PROBLEM TO SOLVE
Lines with "done": please show every one of them from the listing below.

RECORDS TO USE
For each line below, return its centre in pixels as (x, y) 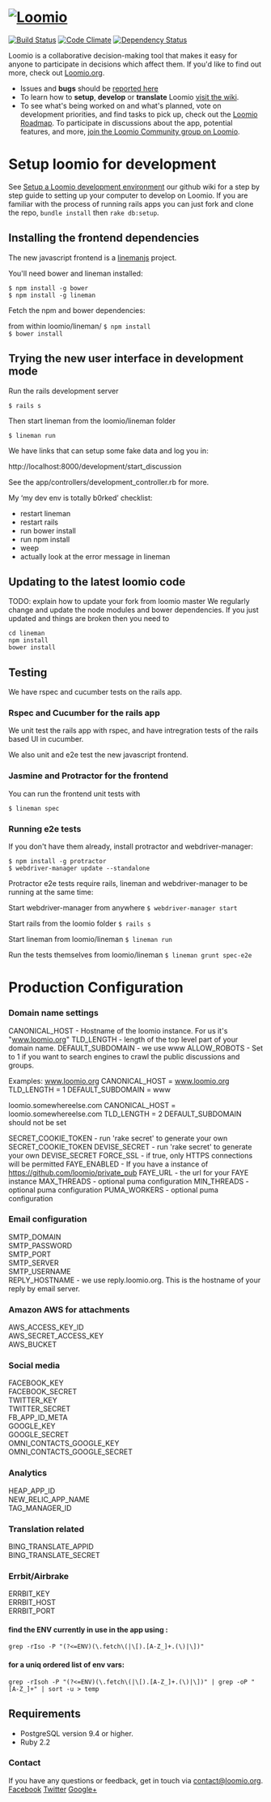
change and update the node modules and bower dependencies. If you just (133, 610)
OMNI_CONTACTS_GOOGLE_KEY (64, 1444)
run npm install (45, 539)
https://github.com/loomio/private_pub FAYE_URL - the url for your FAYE (129, 1172)
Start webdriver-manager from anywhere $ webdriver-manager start (123, 908)
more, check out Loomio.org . (57, 72)
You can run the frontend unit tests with (74, 794)
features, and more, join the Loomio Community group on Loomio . (130, 131)
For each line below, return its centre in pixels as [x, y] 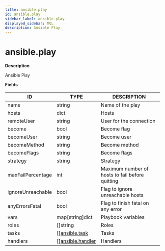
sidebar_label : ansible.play [35, 19]
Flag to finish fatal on [125, 203]
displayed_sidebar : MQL [29, 23]
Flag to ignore [116, 189]
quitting [110, 181]
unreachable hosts [122, 195]
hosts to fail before [122, 175]
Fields [12, 85]
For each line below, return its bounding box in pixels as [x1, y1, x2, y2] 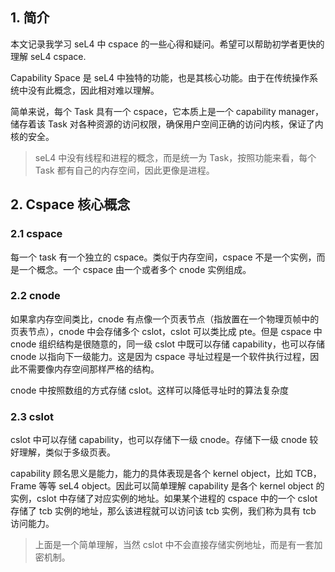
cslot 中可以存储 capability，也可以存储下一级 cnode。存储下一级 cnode [10, 434, 308, 446]
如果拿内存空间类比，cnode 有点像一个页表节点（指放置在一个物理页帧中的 [10, 313, 320, 325]
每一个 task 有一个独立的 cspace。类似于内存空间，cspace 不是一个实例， [10, 251, 317, 263]
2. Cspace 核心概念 [10, 196, 131, 213]
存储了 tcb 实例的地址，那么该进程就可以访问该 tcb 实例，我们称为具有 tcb [10, 505, 317, 517]
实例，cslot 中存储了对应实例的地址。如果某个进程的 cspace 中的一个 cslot [10, 493, 318, 505]
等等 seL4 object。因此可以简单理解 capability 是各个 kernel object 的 [38, 480, 325, 492]
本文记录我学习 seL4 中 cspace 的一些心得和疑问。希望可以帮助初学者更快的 [10, 38, 325, 50]
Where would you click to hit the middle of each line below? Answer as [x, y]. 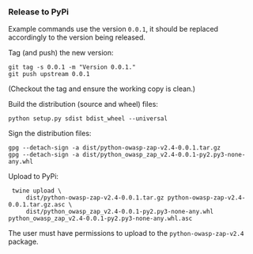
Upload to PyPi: [34, 176]
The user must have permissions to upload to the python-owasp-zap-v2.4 [126, 233]
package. [23, 242]
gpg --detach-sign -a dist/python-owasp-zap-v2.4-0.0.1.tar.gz [115, 148]
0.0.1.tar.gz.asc [37, 205]
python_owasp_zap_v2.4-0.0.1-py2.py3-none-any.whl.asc [100, 219]
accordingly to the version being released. [77, 37]
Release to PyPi [39, 12]
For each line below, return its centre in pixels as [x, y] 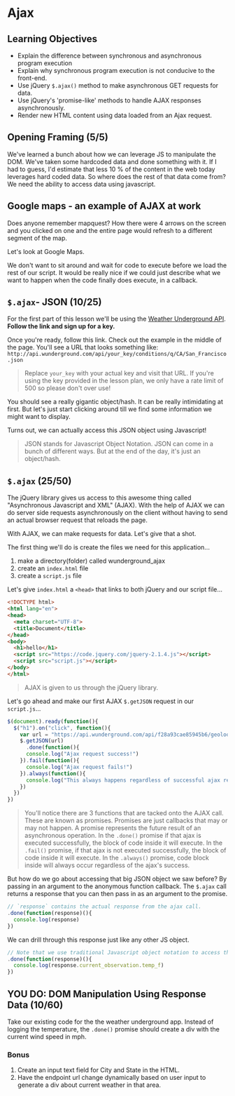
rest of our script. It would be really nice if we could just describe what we [114, 272]
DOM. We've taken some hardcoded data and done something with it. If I [112, 161]
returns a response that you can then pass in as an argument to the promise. [117, 894]
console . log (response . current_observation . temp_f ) [89, 965]
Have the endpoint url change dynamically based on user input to [112, 1078]
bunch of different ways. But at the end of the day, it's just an [112, 451]
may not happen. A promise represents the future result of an [113, 828]
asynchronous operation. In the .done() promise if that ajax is [113, 836]
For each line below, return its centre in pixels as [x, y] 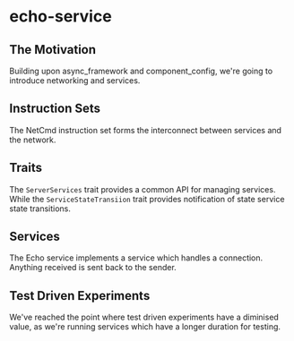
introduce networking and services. [75, 81]
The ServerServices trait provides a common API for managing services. [143, 189]
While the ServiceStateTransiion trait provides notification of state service [147, 199]
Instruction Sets [55, 109]
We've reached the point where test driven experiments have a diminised [144, 317]
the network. [33, 140]
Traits [26, 168]
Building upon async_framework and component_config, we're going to [141, 71]
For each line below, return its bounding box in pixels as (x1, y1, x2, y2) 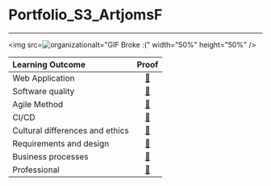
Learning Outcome (12, 59, 86, 70)
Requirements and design (12, 138, 110, 149)
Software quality (12, 85, 75, 97)
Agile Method (12, 98, 64, 110)
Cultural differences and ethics (12, 125, 129, 136)
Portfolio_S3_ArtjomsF (8, 6, 163, 24)
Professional (12, 163, 60, 175)
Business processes (12, 151, 89, 162)

RESPONSE
DOM. We've taken some hardcoded data and done something with it. If I [112, 161]
asynchronous operation. In the .done() promise if that ajax is [113, 836]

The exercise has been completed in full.